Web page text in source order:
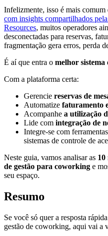
Infelizmente, isso é mais
com insights compartilhados
Resources, muitos operadores
desconectadas para reservas,
fragmentação gera erros, perda
É aí que entra o melhor sistema
Com a plataforma certa:
Gerencie reservas de
Automatize faturamento
Acompanhe a utilização
Lide com integração de
Integre-se com
sistemas de controle de
Neste guia, vamos analisar as 10
de gestão para coworking e
seu espaço.
Resumo
Se você só quer a resposta
gestão de coworking, aqui vai a
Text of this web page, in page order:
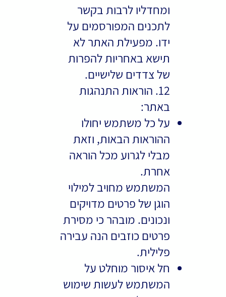
ומחדליו לרבות בקשר
לתכנים המפורסמים על
ידו. מפעילת האתר לא
תישא באחריות להפרות
של צדדים שלישיים.
12. הוראות התנהגות
באתר:
על כל משתמש יחולו
ההוראות הבאות, וזאת
מבלי לגרוע מכל הוראה
אחרת.
המשתמש מחויב למילוי
הוגן של פרטים מדויקים
ונכונים. מובהר כי מסירת
פרטים כוזבים הנה עבירה
פלילית.
חל איסור מוחלט על
המשתמש לעשות שימוש
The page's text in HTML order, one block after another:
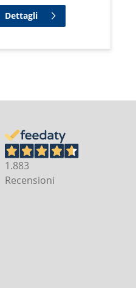
Dettagli
1.883
Recensioni
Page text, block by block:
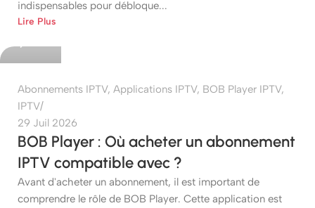
indispensables pour débloque...
Lire Plus
etshop
Abonnements IPTV, Applications IPTV, BOB Player IPTV,
IPTV
29 Juil 2026
BOB Player : Où acheter un abonnement
IPTV compatible avec ?
Avant d'acheter un abonnement, il est important de
comprendre le rôle de BOB Player. Cette application est
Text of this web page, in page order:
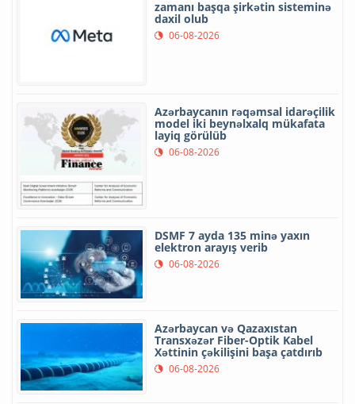
zamanı başqa şirkətin sisteminə
daxil olub
06-08-2026
Azərbaycanın rəqəmsal idarəçilik
model iki beynəlxalq mükafata
layiq görülüb
06-08-2026
DSMF 7 ayda 135 minə yaxın
elektron arayış verib
06-08-2026
Azərbaycan və Qazaxıstan
Transxəzər Fiber-Optik Kabel
Xəttinin çəkilişini başa çatdırıb
06-08-2026
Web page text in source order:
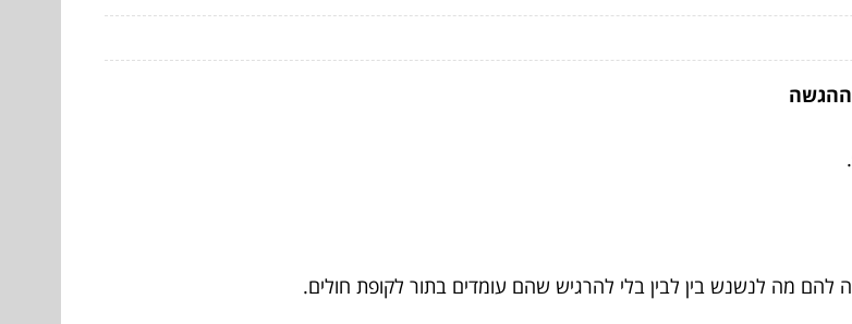
ההגשה
מה לנשנש בין לבין בלי להרגיש שהם עומדים בתור לקופת חולים.
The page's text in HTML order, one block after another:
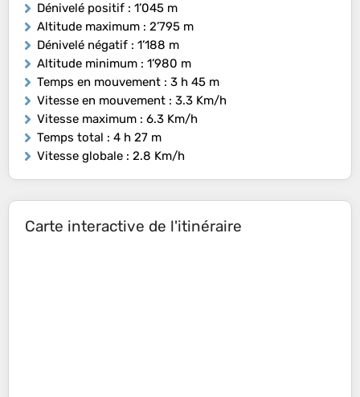
Dénivelé positif : 1’045 m
Altitude maximum : 2’795 m
Dénivelé négatif : 1’188 m
Altitude minimum : 1’980 m
Temps en mouvement : 3 h 45 m
Vitesse en mouvement : 3.3 Km/h
Vitesse maximum : 6.3 Km/h
Temps total : 4 h 27 m
Vitesse globale : 2.8 Km/h
Carte interactive de l'itinéraire
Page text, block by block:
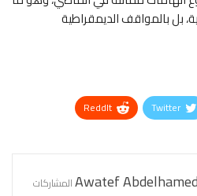
بل بالمواقف الديمقراطية
Twitter
ReddIt
Awatef Abdelhamed
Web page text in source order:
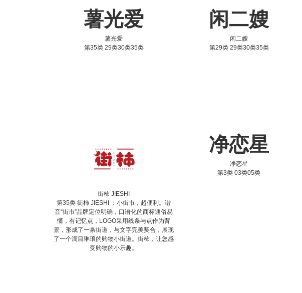
薯光爱
薯光爱
第35类 29类30类35类
闲二嫂
闲二嫂
第29类 29类30类35类
街柿 JIESHI
第35类 街柿 JIESHI ：小街市，超便利。谐
音“街市”品牌定位明确，口语化的商标通俗易
懂，有记忆点，LOGO采用线条与点作为背
景，形成了一条街道，与文字完美契合，展现
了一个满目琳琅的购物小街道。街柿，让您感
受购物的小乐趣。
净恋星
净恋星
第3类 03类05类
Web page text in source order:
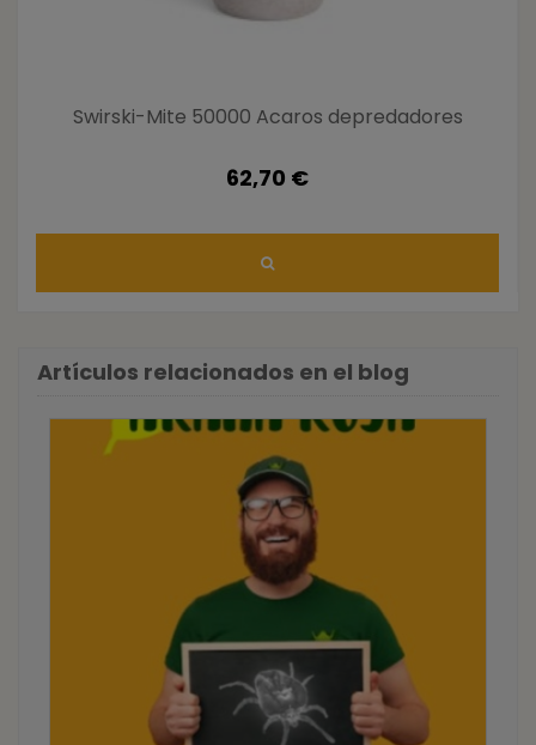
Swirski-Mite 50000 Acaros depredadores
62,70 €
Artículos relacionados en el blog
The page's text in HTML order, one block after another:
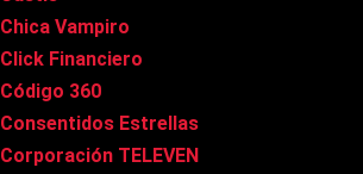
Chica Vampiro
Click Financiero
Código 360
Consentidos Estrellas
Corporación TELEVEN
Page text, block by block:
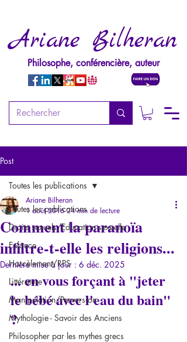
Ariane Bilheran
Philosophe, conférencière, auteur
Post
Toutes les publications
Droits sexuels/Education sexuelle
Enfance
Harcèlement/RPS
Littérature
Manipulation/Perversion
Mythologie - Savoir des Anciens
Philosopher par les mythes grecs
Toutes les publications
Comment la paranoïa
infiltre-t-elle les religions...
Ariane Bilheran
1 août 2016 24 min de lecture
Dernière mise à jour : 6 déc. 2025
... en vous forçant à "jeter
le bébé avec l'eau du bain"
?
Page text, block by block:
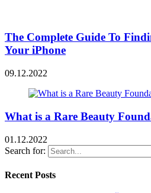
The Complete Guide To
Your iPhone
09.12.2022
What is a Rare Beauty
01.12.2022
Search for:
Recent Posts
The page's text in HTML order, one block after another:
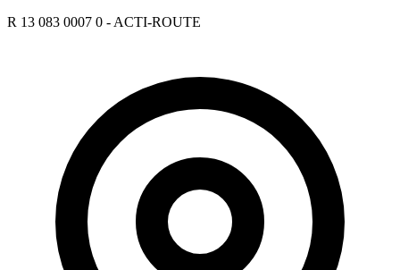
R 13 083 0007 0 - ACTI-ROUTE
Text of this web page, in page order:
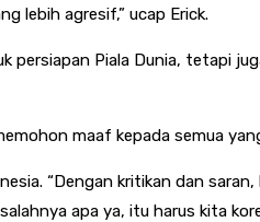
lebih agresif,” ucap Erick.
persiapan Piala Dunia, tetapi
maaf kepada semua
“Dengan kritikan dan
apa ya, itu harus kita
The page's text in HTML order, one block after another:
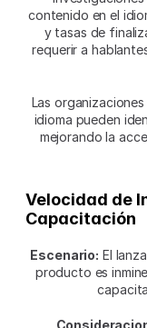
contenido en el
y tasas de
requerir a
Las
idioma pueden
mejorando la
Velocidad de
Capacitación
Escenario: El
producto es
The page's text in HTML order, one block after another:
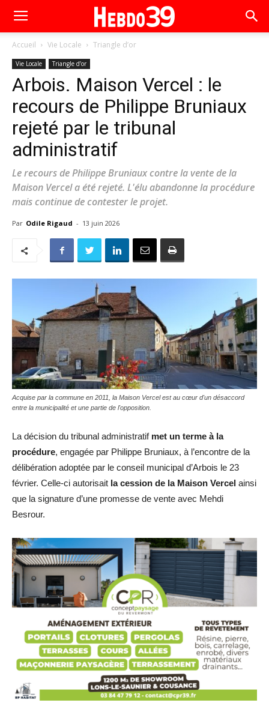
Accueil Vie Locale Triangle d’or
Vie Locale Triangle d’or
Arbois. Maison Vercel : le
recours de Philippe Bruniaux
rejeté par le tribunal
administratif
Le recours de Philippe Bruniaux contre la vente de la
Maison Vercel a été rejeté. L'élu abandonne la procédure
mais continue de contester le projet.
Par Odile Rigaud - 13 juin 2026
Acquise par la commune en 2011, la Maison Vercel est au cœur d'un désaccord
entre la municipalité et une partie de l'opposition.
La décision du tribunal administratif met un terme à la
procédure, engagée par Philippe Bruniaux, à l’encontre de la
délibération adoptée par le conseil municipal d’Arbois le 23
février. Celle-ci autorisait la cession de la Maison Vercel ainsi
que la signature d’une promesse de vente avec Mehdi
Besrour.
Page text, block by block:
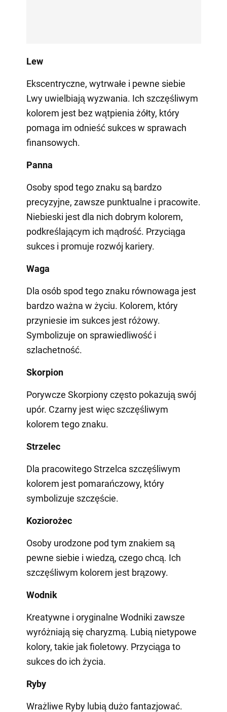
Lew
Ekscentryczne, wytrwałe i pewne siebie
Lwy uwielbiają wyzwania. Ich szczęśliwym
kolorem jest bez wątpienia żółty, który
pomaga im odnieść sukces w sprawach
finansowych.
Panna
Osoby spod tego znaku są bardzo
precyzyjne, zawsze punktualne i pracowite.
Niebieski jest dla nich dobrym kolorem,
podkreślającym ich mądrość. Przyciąga
sukces i promuje rozwój kariery.
Waga
Dla osób spod tego znaku równowaga jest
bardzo ważna w życiu. Kolorem, który
przyniesie im sukces jest różowy.
Symbolizuje on sprawiedliwość i
szlachetność.
Skorpion
Porywcze Skorpiony często pokazują swój
upór. Czarny jest więc szczęśliwym
kolorem tego znaku.
Strzelec
Dla pracowitego Strzelca szczęśliwym
kolorem jest pomarańczowy, który
symbolizuje szczęście.
Koziorożec
Osoby urodzone pod tym znakiem są
pewne siebie i wiedzą, czego chcą. Ich
szczęśliwym kolorem jest brązowy.
Wodnik
Kreatywne i oryginalne Wodniki zawsze
wyróżniają się charyzmą. Lubią nietypowe
kolory, takie jak fioletowy. Przyciąga to
sukces do ich życia.
Ryby
Wrażliwe Ryby lubią dużo fantazjować.
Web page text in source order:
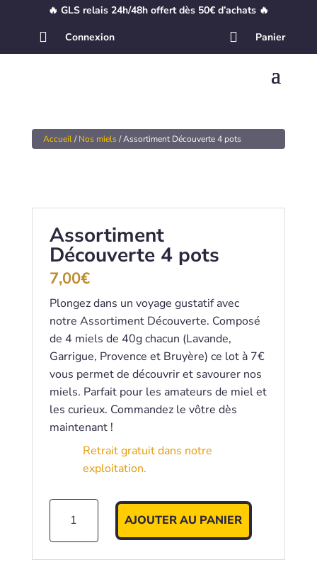
🔥 GLS relais 24h/48h offert dès 50€ d’achats 🔥
 Connexion  Panier
Accueil/Nos miels/ Assortiment Découverte 4 pots
Assortiment
Découverte 4 pots
7,00€
Plongez dans un voyage gustatif avec
notre Assortiment Découverte. Composé
de 4 miels de 40g chacun (Lavande,
Garrigue, Provence et Bruyère) ce lot à 7€
vous permet de découvrir et savourer nos
miels. Parfait pour les amateurs de miel et
les curieux. Commandez le vôtre dès
maintenant !
Retrait gratuit dans notre
exploitation.
quantité
Assortiment
AJOUTER AU PANIER
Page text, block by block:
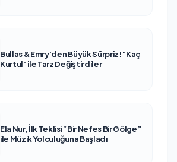
Bullas & Emry'den Büyük Sürpriz! "Kaç
Kurtul" ile Tarz Değiştirdiler
Ela Nur, İlk Teklisi “Bir Nefes Bir Gölge”
ile Müzik Yolculuğuna Başladı

__Your goal__
Restate the material word for word from its first line through the line containing "comprendre le rôle", both included; the pictures do not belong in it.

__Result__
Web page text in source order:
Infelizmente, isso é mais
com insights compartilhados
Resources, muitos operadores
desconectadas para reservas,
fragmentação gera erros, perda
É aí que entra o melhor sistema
Com a plataforma certa:
Gerencie reservas de
Automatize faturamento
Acompanhe a utilização
Lide com integração de
Integre-se com
sistemas de controle de
Neste guia, vamos analisar as 10
de gestão para coworking e
seu espaço.
Resumo
Se você só quer a resposta
gestão de coworking, aqui vai a
Text of this web page, in page order:
ומחדליו לרבות בקשר
לתכנים המפורסמים על
ידו. מפעילת האתר לא
תישא באחריות להפרות
של צדדים שלישיים.
12. הוראות התנהגות
באתר:
על כל משתמש יחולו
ההוראות הבאות, וזאת
מבלי לגרוע מכל הוראה
אחרת.
המשתמש מחויב למילוי
הוגן של פרטים מדויקים
ונכונים. מובהר כי מסירת
פרטים כוזבים הנה עבירה
פלילית.
חל איסור מוחלט על
המשתמש לעשות שימוש
The page's text in HTML order, one block after another:
Dettagli
1.883
Recensioni
Page text, block by block:
indispensables pour débloque...
Lire Plus
etshop
Abonnements IPTV, Applications IPTV, BOB Player IPTV,
IPTV
29 Juil 2026
BOB Player : Où acheter un abonnement
IPTV compatible avec ?
Avant d'acheter un abonnement, il est important de
comprendre le rôle de BOB Player. Cette application est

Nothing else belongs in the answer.